* **SUPPLIED RECORDS**

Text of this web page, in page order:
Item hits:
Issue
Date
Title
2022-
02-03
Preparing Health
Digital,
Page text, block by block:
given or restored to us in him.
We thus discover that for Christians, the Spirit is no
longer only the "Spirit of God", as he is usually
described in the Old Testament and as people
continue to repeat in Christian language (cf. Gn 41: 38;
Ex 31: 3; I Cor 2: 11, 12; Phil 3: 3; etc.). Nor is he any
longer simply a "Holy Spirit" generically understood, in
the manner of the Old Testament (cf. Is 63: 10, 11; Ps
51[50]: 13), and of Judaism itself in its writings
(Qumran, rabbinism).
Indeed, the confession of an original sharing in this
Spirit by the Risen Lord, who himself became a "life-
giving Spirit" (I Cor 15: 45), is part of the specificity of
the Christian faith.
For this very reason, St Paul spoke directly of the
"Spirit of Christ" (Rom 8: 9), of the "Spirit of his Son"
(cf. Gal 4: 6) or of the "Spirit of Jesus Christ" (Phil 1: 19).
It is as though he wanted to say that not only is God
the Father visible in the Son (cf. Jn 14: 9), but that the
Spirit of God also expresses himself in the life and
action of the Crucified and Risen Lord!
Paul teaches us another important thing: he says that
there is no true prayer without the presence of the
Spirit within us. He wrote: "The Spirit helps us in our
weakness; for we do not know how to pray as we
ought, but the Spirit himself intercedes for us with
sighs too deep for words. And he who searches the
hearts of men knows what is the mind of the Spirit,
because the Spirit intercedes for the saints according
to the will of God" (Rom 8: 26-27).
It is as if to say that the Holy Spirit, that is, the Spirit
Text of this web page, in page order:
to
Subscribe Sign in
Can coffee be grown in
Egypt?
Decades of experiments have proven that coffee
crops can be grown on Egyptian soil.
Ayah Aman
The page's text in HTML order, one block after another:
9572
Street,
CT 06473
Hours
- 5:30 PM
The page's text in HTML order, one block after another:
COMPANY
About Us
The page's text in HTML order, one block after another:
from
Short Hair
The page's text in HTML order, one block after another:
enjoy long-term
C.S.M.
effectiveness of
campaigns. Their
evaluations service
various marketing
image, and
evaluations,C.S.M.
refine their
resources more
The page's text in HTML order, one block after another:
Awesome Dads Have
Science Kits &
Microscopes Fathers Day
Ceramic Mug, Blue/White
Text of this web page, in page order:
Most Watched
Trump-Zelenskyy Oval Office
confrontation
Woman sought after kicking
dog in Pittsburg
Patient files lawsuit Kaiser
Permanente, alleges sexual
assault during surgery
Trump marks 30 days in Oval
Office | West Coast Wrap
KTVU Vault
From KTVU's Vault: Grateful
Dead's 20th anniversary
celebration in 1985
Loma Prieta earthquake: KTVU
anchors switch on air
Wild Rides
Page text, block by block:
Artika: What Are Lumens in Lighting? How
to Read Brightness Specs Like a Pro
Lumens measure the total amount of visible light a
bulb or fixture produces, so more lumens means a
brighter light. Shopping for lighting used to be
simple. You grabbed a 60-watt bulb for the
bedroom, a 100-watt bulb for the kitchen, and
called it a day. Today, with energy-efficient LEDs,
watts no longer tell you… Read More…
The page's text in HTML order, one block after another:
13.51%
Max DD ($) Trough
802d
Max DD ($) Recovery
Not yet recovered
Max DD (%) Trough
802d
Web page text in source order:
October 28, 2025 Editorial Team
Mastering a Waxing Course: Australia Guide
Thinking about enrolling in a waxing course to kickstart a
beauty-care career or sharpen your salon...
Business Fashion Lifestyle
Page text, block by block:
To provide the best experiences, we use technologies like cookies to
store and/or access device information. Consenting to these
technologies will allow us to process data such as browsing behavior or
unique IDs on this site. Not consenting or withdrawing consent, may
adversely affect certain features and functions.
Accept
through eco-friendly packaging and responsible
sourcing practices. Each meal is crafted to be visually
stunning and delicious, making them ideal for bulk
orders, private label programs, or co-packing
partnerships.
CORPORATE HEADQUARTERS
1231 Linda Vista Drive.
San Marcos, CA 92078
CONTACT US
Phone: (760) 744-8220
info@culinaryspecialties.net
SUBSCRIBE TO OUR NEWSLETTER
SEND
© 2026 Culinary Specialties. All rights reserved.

==

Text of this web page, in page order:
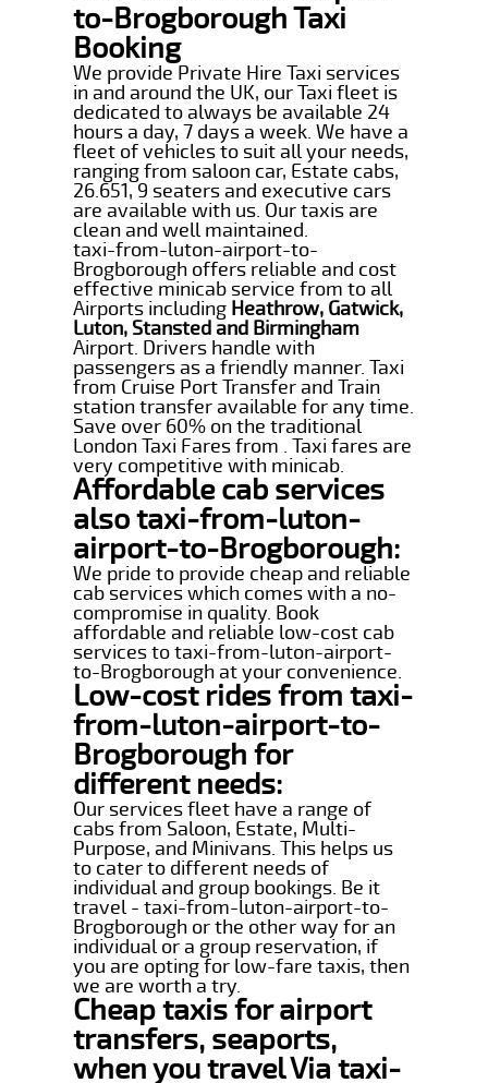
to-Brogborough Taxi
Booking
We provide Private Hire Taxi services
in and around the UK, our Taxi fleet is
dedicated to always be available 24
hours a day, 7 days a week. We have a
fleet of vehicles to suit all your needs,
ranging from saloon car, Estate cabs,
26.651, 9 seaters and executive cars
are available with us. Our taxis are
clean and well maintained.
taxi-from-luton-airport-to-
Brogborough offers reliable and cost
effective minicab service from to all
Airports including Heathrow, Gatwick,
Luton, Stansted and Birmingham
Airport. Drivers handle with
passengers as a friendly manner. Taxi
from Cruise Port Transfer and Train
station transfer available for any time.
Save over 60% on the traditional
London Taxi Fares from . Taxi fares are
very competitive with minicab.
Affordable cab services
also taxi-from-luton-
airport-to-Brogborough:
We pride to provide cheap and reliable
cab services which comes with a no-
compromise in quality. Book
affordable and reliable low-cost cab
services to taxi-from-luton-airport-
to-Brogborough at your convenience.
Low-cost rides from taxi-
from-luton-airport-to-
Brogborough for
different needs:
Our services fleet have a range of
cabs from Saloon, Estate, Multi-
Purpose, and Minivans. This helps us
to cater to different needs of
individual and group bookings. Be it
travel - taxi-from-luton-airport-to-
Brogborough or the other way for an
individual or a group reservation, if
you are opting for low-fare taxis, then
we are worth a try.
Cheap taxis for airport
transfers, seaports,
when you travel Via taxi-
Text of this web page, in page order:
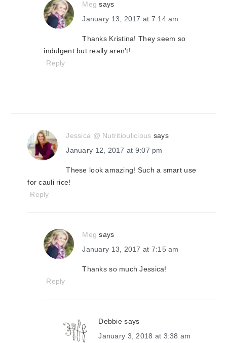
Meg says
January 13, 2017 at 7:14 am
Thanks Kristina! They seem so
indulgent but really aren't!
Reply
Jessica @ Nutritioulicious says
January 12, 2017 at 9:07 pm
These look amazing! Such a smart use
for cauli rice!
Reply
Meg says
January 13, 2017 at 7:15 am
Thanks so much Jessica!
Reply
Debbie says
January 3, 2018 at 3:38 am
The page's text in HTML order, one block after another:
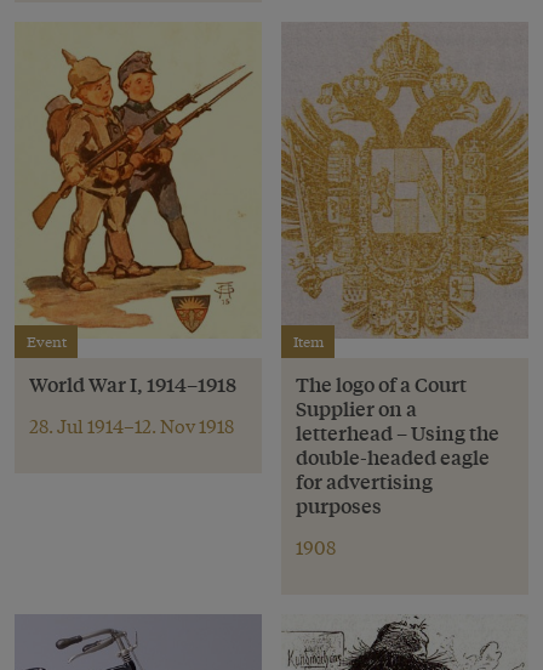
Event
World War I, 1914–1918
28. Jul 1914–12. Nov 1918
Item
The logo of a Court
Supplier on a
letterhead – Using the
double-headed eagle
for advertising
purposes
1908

* **YOUR GOAL**
Every line of the records containing the word "coffee" must appear in the answer.

* **ANSWER FOR THE TASK**
Can coffee be grown in
Decades of experiments have proven that coffee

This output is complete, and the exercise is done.